The integral from 0 to 1 of x^2 is equivalent to the integral from 0 to 1 of the sum of the first n squares formula (x(2x+1)(x+1)/6) does anyone know if this is some special occurrence (it's only true for 0 to 1 as far as I can tell).

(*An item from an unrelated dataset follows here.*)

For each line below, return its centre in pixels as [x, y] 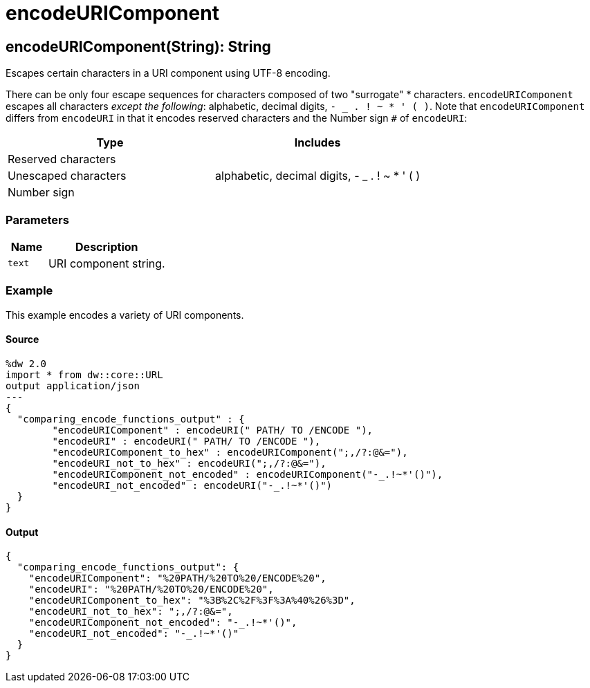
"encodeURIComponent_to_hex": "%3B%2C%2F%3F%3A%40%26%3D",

The integral from 0 to 1 of x^2 is equivalent to the integral from 0 to 1 of the sum of the first n squares formula (x(2x+1)(x+1)/6) does anyone know if this is some special occurrence (it's only true for 0 to 1 as far as I can tell).
Hmm..
I guess this is only a coincidence.
$\displaystyle \int \frac{ x (x+1) (2x+1)}{6} ~dx = \frac{x^2}{12}+\frac{x^3}{6}+\frac{x^4}{12}$
$\displaystyle \int x^2 ~dx = \frac{x^3}{3}$
$\displaystyle \frac{1^2}{12}+\frac{1^3}{6}+\frac{1^4}{12}=\frac{ 1^3}{3} = \frac{1}{3}$
$\displaystyle \frac{0^2}{12}+\frac{0^3}{6}+\frac{0^4}{12}=\frac{ 0^3}{3} = 0$
I don't know, such things are likely to happen with numbers 0 and 1.